(INFORMATION Opens)
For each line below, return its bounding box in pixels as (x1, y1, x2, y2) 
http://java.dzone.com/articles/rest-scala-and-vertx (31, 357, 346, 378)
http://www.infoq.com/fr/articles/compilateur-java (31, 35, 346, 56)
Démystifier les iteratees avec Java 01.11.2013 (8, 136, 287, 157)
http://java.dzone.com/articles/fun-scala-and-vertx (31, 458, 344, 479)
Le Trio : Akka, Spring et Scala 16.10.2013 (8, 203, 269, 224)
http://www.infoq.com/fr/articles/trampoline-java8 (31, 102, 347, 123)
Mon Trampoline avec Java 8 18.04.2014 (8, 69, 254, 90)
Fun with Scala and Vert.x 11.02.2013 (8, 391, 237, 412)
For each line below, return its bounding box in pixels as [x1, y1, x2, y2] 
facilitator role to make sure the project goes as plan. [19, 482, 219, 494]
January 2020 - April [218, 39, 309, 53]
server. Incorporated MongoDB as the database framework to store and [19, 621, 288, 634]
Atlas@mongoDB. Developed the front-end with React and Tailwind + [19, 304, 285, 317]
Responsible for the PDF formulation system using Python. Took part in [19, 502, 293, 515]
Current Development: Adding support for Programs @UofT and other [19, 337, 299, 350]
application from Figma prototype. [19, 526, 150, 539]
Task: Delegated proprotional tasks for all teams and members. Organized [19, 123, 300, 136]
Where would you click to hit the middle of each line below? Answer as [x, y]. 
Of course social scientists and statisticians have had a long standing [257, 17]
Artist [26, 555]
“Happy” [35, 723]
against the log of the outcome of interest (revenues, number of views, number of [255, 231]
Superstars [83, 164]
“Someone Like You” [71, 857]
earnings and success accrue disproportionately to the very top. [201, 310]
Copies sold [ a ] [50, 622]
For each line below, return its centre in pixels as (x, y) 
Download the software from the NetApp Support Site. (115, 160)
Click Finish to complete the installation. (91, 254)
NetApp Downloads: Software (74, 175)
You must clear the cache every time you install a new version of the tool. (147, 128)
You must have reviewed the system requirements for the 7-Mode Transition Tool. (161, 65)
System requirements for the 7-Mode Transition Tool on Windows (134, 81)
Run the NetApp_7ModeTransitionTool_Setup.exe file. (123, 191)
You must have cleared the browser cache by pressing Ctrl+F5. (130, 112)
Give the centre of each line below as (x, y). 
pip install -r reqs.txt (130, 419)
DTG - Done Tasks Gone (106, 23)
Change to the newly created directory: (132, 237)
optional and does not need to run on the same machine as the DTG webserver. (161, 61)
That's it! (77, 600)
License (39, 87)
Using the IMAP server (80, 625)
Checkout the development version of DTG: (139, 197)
(INFORMATION Closes)
• [WHAT YOU ARE ASKED TO DO]:
Search the material above for lines containing the string "infoq", then pull them out.

• [THE ANSWER]:
http://www.infoq.com/fr/articles/compilateur-java (31, 35, 346, 56)
http://www.infoq.com/fr/articles/trampoline-java8 (31, 102, 347, 123)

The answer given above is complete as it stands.